The American Psychiatric Association defines delirium (DSM IV 1994) as consisting of 3 broad categories of impairment, viz. an acute and fluctuating onset, disturbance of consciousness and deterioration of cognition. Disturbances of consciousness include disorientation, lethargy, a clouded sensorium and inattention to and relations with the environment in which the patient resides. Cognitive changes may consist of disturbances in memory, language and perception. Inherent in this definition is the lack of permanent structural changes in the central nervous system and thus the inherent potential for reversibility of this condition. Clinical observations have documented1 that there are 3 subtypes of delirious patients. The most common type is the apathetic withdrawn seemingly depressed patient. This contrasts with the patients who have agitated delirium. This latter group is typified by patients with delirium tremens who may be febrile, agitated, combative and have sympathetic autonomic hyperactivity. Finally there are some patients who fluctuate in their clinical picture from apathetic to agitated states. Over the years there have been a number of different names given to the syndrome of delirium. These include acute confusional state, toxic psychosis, delirium tremens, metabolic encephalopathy and acute brain syndrome.
Delirium is very common in older patients seeking care in the ED. Approximately2 25% have delirium and 50% have dementia. Retrospectively, 25-50% of the delirious patients had been sent home without adequate work up during their ED visit. Naughton3 in 1995 found that 40% of his adult patients had an altered mental status with delirium present in 8.5%. Hustey4 found that 26% of his elderly subjects had an altered mental status and 10% of patients had delirium. In 70% of patients with a cognitive impairment, no evidence was available in the charts to show that the abnormal mental state was chronic. The prevalence of delirium in hospitalized patients ranges between 10-40%.5,6,7,8 "As many as 25% of hospitalized cancer patients and 30-40% of hospitalized AIDS patients develop delirium. Delirium in the medically ill patient is associated with an increased hospital stay and mortality.9 Elderly hospitalized patients who develop delirium have a mortality of 22-76%.10
There may be a window of opportunity to discover a systemic illness in delirious patients who will respond to treatment early into their illness but who go untreated until the disease process is overt, advanced and potentially untreatable.
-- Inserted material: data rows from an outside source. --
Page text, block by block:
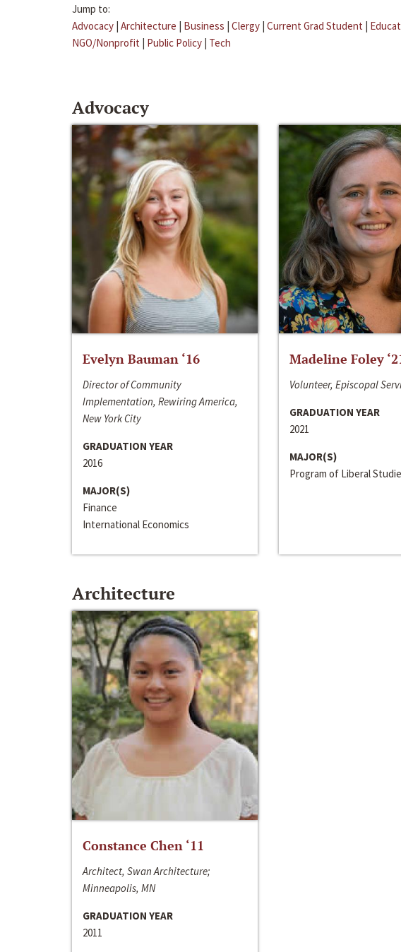
Jump to:
Advocacy | Architecture | Business | Clergy | Current Grad Student |
NGO/Nonprofit | Public Policy | Tech
Advocacy
Evelyn Bauman ‘16
Director of Community
Implementation, Rewiring America,
New York City
GRADUATION YEAR
2016
MAJOR(S)
Finance
International Economics
Madeline Foley
Volunteer, Episcopal
GRADUATION YEAR
2021
MAJOR(S)
Program of Liberal
Architecture
Constance Chen ‘11
Architect, Swan Architecture;
Minneapolis, MN
GRADUATION YEAR
2011
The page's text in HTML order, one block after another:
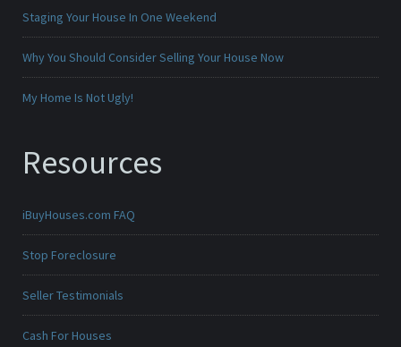
Staging Your House In One Weekend
Why You Should Consider Selling Your House Now
My Home Is Not Ugly!
Resources
iBuyHouses.com FAQ
Stop Foreclosure
Seller Testimonials
Cash For Houses
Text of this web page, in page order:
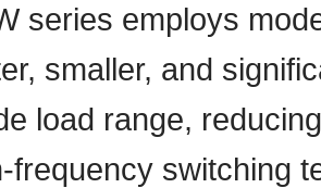
series employs
smaller, and
load range,
frequency switching
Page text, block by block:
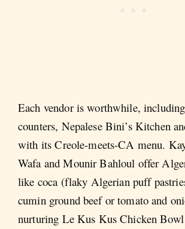
Each vendor is worthwhile,
counters, Nepalese Bini’s Kitchen
with its Creole-meets-CA menu.
Wafa and Mounir Bahloul offer
like coca (flaky Algerian puff
cumin ground beef or tomato and
nurturing Le Kus Kus Chicken
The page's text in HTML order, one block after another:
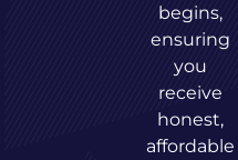
begins,
ensuring
you
receive
honest,
affordable
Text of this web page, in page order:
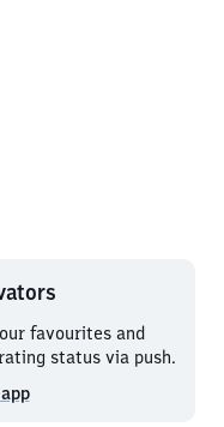
favourites and
status via push.
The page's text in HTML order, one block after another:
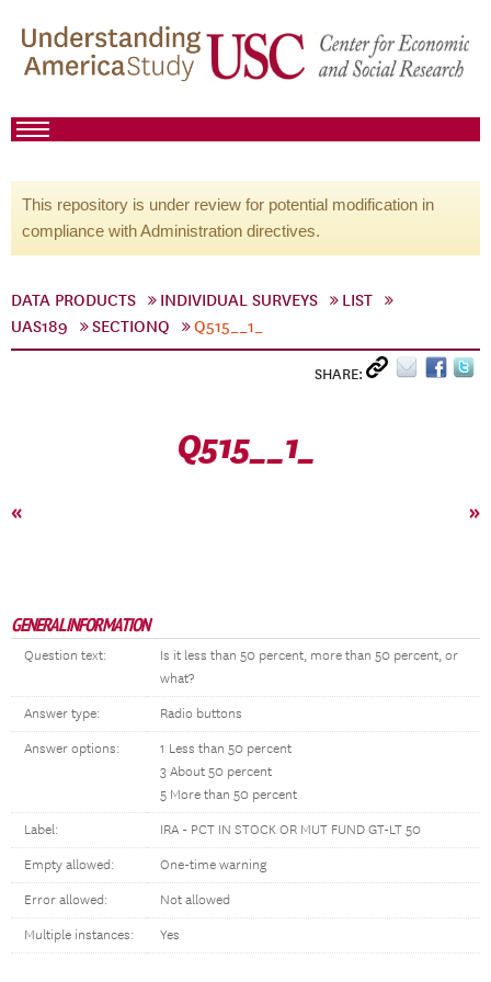
This repository is under review for potential modification in
compliance with Administration directives.
DATA PRODUCTS INDIVIDUAL SURVEYS
LIST
UAS189
SECTIONQ Q515__1_
SHARE:
Q515__1_
« »
GENERAL INFORMATION
Question text:
Is it less than 50 percent, more than 50 percent, or
what?
Answer type: Radio buttons
Answer options:
1 Less than 50 percent
3 About 50 percent
5 More than 50 percent
Label: IRA - PCT IN STOCK OR MUT FUND GT-LT 50
Empty allowed: One-time warning
Error allowed: Not allowed
Multiple instances: Yes

When we do not recognize the delirious patient, we are prone to treat the patient for other disease entities inappropriately. The delirious patient is often unable to give a cogent history, cannot comply with discharge instructions and is prone to falls.
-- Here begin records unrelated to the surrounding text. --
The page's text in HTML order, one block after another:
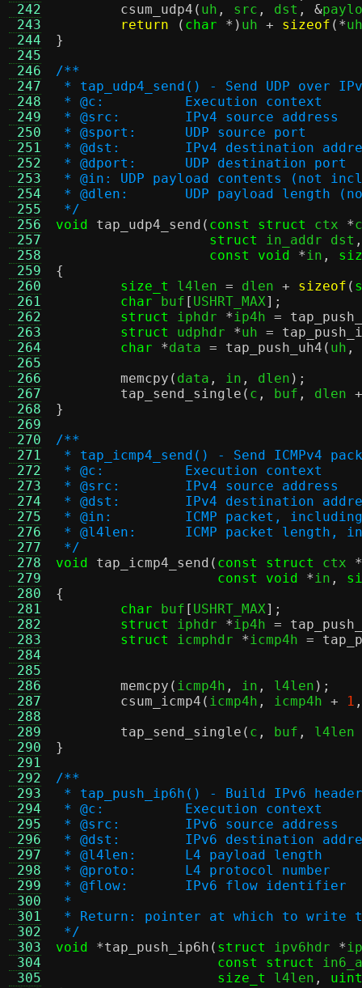
242
243
244
245
246
247
248
249
250
251
252
253
254
255
256
257
258
259
260
261
262
263
264
265
266
267
268
269
270
271
272
273
274
275
276
277
278
279
280
281
282
283
284
285
286
287
288
289
290
291
292
293
294
295
296
297
298
299
300
301
302
303
304
305
csum_udp4 ( uh , src , dst , &
return
( char *) uh + sizeof (*uh
}
/**
* tap_udp4_send() - Send UDP over
* @c:		Execution context
* @src:	IPv4 source address
* @sport:	UDP source port
* @dst:	IPv4 destination
* @dport:	UDP destination port
* @in:	UDP payload contents (not
* @dlen:	UDP payload
*/
void
tap_udp4_send ( const struct ctx *c
struct
in_addr dst ,
const void
*in ,
{
size_t
l4len = dlen + sizeof (
char buf [ USHRT_MAX];
struct
iphdr *ip4h =
struct
udphdr *uh =
char
*data = tap_push_uh4 ( uh ,
memcpy ( data , in , dlen );
tap_send_single ( c , buf , dlen
}
/**
* tap_icmp4_send() - Send ICMPv4
* @c:		Execution context
* @src:	IPv4 source address
* @dst:	IPv4 destination
* @in:		ICMP packet,
* @l4len:	ICMP packet
*/
void
tap_icmp4_send ( const struct ctx *
const void
*in ,
{
char buf [ USHRT_MAX];
struct
iphdr *ip4h =
struct
icmphdr *icmp4h =
memcpy ( icmp4h , in , l4len );
csum_icmp4 ( icmp4h , icmp4h + 1 ,
tap_send_single ( c , buf ,
l4len
}
/**
* tap_push_ip6h() - Build IPv6
* @c:		Execution context
* @src:	IPv6 source address
* @dst:	IPv6 destination
* @l4len:	L4 payload length
* @proto:	L4 protocol number
* @flow:	IPv6 flow identifier
*
* Return: pointer at which to write
*/
void
*tap_push_ip6h ( struct ipv6hdr *
const struct
size_t
l4len ,

Engel and Romano in 195912 showed that delirium was associated with reversible EEG changes and considered that the syndrome was a state of "acute cerebral insufficiency" They compared this to acute renal failure. In both conditions there are external perturbations of the milieu interior which impact on the cellular functions of the organ. When these noxious elements are removed the organs resume their prior level of functions. Kety showed in 1960 that with the onset of the delirium there was slowing of the EEG and a reduction in oxygen extraction by the brain. There are an almost infinite number of possible noxious elements and toxic-metabolic abnormalities that can assault the CNS causing delirium. In addition, delirium can be associated with sleep and sensory deprivation and with withdrawal of a host of sedative-hypnotic drugs. Thus a unifying etiologic explanation that encompasses and explains delirium associated all of these perturbations is unlikely except on basic cellular level. Regrettably, the pathophysiology of delirium has not as yet been elucidated at the molecular level. The patients presenting with
delirium consistently have prominent deficits in memory and emotional
disturbances. These functions among many others are primarily subserved
by the limbic system of the cortex. This system consists of the hypocampus,
the cingulate gyrus, the fornix, the mamillary bodies of the hypothathalmus,
the amygdala, the anterior nuclei of the thalamus and their interconnections.
By far, the most common presentation of delirium is the elderly patient with an acute medical or surgical emergency. In this group there is often a preexisting overt or latent dementia as the predisposing cerebral substrate. These patients usually present with the lethargic or hypoactive subtype and thus may not be recognized as being delirious unless there is a history of an acute change in sensorium or the emergency physician is astute enough to do a brief bedside neuro-psychiatric evaluation. In addition, any major illness can be associated with delirium in previously normal individuals of any age. In addition, toxi-metabolic disturbances and drug related effects are frequently seen causes of delirium in emergency departments. The elderly are particularly sensitive to the central anticholinergic effects of medications. While some medications such as dimenhydramine and amitriptyline are known to have prominent anticholinergic effects others in common use in the elderly are often over looked. Medications in this latter group include digoxin, furosemide, warfarin, prednisolone and cimetidine. The delirium in these patients may fluctuate for apparent or inapparent reasons. This mental disturbance can progress to stupor and coma. However, more frequently these patients transiently become more lucid and then return to their withdrawn state. The agitated hyperactive delirium is less common and frequently is associated with drug or alcohol withdrawal or intoxication with psychoactive recreational drugs or medications. These patients are more likely to present with fever, hypertension, tachycardia, tremor and seizures.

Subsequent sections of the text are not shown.